Problem → From the line that contains "SMUKKE RUTER" through the line that contains "Tilmeldingen er åben!", output every line of the listing below exactly and leave out all the rest.

Material shown →
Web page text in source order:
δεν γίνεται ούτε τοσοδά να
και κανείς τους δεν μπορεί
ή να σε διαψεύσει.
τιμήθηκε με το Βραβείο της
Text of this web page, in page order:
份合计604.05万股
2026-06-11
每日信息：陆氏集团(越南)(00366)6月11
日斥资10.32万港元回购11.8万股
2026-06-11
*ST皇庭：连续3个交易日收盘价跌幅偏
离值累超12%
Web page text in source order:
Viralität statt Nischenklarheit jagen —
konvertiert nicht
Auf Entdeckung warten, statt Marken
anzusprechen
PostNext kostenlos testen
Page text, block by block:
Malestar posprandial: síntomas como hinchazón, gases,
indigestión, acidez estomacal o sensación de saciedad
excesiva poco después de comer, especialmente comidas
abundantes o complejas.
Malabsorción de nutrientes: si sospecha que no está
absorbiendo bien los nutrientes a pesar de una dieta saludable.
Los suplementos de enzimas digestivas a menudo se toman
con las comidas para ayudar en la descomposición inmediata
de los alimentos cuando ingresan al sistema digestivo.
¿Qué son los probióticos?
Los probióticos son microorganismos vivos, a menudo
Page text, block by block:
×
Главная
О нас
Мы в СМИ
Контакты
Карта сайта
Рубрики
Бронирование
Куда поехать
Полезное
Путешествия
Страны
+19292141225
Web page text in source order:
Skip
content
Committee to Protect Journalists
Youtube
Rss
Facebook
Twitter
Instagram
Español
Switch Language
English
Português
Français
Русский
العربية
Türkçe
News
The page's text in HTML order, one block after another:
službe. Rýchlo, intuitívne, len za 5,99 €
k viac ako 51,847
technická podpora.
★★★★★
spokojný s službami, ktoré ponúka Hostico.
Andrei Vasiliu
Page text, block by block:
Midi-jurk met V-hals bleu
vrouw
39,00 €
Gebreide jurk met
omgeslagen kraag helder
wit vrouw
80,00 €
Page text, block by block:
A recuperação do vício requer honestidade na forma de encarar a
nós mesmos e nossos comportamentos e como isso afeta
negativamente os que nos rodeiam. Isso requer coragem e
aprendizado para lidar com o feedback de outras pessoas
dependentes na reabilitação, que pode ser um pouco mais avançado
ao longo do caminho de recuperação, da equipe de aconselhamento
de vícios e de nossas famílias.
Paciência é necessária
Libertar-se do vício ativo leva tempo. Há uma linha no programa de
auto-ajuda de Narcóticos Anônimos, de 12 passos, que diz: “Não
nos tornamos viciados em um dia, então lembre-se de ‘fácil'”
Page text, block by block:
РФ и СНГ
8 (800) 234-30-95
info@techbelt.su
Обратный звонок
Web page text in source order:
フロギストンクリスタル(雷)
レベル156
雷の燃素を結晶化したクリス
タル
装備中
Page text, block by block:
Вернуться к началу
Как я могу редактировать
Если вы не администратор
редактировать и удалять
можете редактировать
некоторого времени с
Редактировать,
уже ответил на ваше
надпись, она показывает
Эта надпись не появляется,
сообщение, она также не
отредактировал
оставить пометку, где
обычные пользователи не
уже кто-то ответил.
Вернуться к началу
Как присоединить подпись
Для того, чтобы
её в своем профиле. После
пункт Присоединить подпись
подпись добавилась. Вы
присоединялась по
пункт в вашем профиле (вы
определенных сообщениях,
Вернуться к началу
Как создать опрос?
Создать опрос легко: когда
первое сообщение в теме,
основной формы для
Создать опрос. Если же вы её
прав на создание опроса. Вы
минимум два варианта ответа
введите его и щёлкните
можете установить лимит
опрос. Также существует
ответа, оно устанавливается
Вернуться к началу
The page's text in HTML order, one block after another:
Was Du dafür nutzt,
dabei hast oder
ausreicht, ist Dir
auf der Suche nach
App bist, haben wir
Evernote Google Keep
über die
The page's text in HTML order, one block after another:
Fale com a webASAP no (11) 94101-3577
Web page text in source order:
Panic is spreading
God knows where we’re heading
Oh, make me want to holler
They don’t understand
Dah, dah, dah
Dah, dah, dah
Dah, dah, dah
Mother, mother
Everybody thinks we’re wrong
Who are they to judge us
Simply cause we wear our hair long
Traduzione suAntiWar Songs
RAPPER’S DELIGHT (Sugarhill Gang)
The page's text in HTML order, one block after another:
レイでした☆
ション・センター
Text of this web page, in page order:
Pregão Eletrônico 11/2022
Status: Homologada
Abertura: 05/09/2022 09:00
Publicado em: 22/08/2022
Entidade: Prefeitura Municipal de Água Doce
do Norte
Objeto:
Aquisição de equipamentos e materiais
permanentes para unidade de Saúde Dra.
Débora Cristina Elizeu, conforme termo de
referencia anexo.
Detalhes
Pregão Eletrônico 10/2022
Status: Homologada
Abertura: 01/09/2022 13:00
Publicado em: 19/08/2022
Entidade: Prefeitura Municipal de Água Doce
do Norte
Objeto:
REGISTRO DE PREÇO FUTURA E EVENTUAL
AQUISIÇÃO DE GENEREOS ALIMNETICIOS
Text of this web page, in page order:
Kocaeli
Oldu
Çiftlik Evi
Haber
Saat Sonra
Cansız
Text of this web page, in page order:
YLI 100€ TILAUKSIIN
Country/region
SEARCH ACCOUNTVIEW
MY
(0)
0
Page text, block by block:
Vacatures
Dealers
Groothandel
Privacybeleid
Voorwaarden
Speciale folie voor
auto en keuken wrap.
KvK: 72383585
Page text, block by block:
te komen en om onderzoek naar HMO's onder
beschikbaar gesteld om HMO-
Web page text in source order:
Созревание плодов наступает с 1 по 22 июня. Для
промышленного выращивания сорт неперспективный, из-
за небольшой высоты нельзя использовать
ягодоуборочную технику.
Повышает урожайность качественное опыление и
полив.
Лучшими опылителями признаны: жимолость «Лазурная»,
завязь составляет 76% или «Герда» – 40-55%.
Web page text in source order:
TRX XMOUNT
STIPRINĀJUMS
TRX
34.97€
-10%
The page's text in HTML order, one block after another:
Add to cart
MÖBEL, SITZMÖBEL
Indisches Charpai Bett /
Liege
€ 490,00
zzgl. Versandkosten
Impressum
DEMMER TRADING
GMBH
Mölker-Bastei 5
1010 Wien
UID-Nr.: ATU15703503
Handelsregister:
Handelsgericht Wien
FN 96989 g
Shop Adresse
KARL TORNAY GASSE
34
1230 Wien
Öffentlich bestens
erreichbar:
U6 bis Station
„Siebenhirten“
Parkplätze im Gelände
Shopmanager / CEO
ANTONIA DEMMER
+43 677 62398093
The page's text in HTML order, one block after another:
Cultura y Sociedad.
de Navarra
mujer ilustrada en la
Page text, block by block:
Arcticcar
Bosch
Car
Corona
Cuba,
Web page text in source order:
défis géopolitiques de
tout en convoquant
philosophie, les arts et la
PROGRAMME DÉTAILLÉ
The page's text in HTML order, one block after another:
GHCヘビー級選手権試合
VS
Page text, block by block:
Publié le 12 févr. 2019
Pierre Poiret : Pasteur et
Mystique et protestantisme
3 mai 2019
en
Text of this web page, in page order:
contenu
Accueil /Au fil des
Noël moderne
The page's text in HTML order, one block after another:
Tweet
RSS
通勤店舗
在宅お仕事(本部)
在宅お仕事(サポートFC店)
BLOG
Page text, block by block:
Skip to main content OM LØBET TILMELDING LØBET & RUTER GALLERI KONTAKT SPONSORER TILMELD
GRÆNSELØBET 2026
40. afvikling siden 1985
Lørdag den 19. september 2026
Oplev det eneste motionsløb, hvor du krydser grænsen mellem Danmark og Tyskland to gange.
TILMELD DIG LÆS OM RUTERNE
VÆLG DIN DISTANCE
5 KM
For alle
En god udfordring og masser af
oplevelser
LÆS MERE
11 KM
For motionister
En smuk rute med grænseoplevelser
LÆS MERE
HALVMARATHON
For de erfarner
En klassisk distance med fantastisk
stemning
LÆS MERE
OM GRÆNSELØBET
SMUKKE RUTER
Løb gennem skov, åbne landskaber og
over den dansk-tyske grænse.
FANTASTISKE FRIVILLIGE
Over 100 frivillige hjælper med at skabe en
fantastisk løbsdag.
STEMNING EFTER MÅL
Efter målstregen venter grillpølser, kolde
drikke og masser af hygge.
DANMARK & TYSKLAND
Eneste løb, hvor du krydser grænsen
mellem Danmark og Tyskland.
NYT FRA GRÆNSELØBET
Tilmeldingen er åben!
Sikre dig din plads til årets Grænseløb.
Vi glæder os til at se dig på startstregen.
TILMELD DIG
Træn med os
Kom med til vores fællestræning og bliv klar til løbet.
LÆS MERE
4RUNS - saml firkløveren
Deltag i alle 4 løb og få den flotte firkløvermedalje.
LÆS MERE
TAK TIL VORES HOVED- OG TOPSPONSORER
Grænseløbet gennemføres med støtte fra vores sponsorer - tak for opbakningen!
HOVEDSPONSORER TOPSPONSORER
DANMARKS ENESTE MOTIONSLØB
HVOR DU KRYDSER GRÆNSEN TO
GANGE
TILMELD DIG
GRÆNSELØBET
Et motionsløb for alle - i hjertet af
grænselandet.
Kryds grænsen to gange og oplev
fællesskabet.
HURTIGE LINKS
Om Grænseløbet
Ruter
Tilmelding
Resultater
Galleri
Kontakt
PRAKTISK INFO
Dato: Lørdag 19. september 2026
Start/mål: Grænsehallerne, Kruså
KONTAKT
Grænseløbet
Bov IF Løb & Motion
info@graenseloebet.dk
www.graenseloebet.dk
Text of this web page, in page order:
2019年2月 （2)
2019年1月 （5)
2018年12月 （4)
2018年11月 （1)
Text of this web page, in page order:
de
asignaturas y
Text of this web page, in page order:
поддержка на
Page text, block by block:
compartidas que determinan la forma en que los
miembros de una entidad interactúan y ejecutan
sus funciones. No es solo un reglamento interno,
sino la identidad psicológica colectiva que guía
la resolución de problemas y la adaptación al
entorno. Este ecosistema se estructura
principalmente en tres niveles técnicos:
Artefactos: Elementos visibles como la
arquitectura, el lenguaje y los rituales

Result of this exercise →
SMUKKE RUTER
Løb gennem skov, åbne landskaber og
over den dansk-tyske grænse.
FANTASTISKE FRIVILLIGE
Over 100 frivillige hjælper med at skabe en
fantastisk løbsdag.
STEMNING EFTER MÅL
Efter målstregen venter grillpølser, kolde
drikke og masser af hygge.
DANMARK & TYSKLAND
Eneste løb, hvor du krydser grænsen
mellem Danmark og Tyskland.
NYT FRA GRÆNSELØBET
Tilmeldingen er åben!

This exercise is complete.